22 June 2009

At its meeting on 22 June 2009, the Monetary Council reviewed the latest economic and financial developments and voted to maintain the central bank base rate at 9.50%.

The Monetary Council continues to judge that the Hungarian economy is undergoing a severe downturn this year. Inflation is likely to rise sharply over the short term due to the indirect tax increases; however, it may be close to target on the horizon relevant for monetary policy.

Data released over the past month show that value added fell across all goods producing sectors in 2009 Q1. The weakness of industries producing for the domestic market also played a role in the decline in output, in addition to the deterioration in the performance of the export sector. Households have cut back their spending recently, in response to the further tightening in credit conditions and the adjustment in wages and employment in the labour market, which, in turn, has contributed to a reduction in the country’s external financing requirement. Nevertheless, the Hungarian economy continues to face difficult external demand conditions. Although business confidence indices in the country’s export markets show some signs of improvement, economic activity in Europe is unlikely to recover rapidly. Given this outlook, the Hungarian economy is only expected to recover convincingly in 2011.

Over the past two months, inflation has remained above the 3% inflation target, mainly reflecting one-off factors, and it is expected to increase substantially further from the second half of the year, due to the change in indirect taxes. The weaker exchange rate compared with the average of previous years has not yet passed through fully into domestic prices; however, the decline in demand may mitigate the possible future effects of depreciation. Overall, inflation may settle below the target over the horizon relevant for monetary policy, due to the prolonged weakness of domestic demand.

The increase in investors’ appetite for risk around the world and the improvement in sentiment towards the economies of Central and Eastern Europe in the spring have been largely sustained over the past month. However, Hungary’s dependence on foreign funding and the ongoing strains in domestic financial markets call for caution in the conduct of monetary policy.

The Monetary Council took its decision to leave interest rates unchanged after considering the outlook for the real economy and inflation as well as the latest financial market developments. The central bank base rate may be reduced, if the recent improvement in risk sentiment is sustained.

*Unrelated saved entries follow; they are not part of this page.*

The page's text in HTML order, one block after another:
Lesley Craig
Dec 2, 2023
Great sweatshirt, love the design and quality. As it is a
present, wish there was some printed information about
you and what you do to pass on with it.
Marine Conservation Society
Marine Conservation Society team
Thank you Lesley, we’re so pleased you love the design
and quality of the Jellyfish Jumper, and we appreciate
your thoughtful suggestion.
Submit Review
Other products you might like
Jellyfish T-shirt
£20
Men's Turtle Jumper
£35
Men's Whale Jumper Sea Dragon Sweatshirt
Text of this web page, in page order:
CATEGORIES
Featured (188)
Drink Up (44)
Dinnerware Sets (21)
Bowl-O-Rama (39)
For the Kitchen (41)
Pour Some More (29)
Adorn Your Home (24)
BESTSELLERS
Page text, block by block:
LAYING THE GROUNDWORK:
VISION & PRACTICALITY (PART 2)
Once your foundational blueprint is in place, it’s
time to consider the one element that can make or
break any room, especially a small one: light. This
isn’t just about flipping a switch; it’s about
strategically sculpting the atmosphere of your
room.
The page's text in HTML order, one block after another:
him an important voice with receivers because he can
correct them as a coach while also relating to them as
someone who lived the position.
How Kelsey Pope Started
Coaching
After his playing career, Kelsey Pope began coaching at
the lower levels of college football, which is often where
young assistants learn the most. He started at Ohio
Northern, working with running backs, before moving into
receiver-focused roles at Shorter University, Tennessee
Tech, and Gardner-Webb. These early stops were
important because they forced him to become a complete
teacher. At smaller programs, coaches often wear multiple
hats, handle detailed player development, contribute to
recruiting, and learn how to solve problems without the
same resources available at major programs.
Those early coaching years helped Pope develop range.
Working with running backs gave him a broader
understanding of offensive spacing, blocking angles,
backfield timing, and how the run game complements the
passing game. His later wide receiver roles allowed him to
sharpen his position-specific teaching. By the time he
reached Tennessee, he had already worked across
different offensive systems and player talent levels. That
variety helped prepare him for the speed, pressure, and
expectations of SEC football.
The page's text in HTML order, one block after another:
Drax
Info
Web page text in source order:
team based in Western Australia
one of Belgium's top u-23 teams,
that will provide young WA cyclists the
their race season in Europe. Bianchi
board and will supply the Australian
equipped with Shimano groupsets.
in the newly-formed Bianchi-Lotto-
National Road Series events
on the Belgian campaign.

The abridged minutes of today’s Council meeting will be published at 2 p.m. on 17 July 2009, in line with the release schedule announced earlier. However, the release schedule for the minutes of the Monetary Council’s rate-setting meetings will change from August 2009. From that date the minutes will be published two working days earlier, on the third working day of the week. The modified publication dates for 2009 Q2 can be downloaded from the Council’s meeting calendar.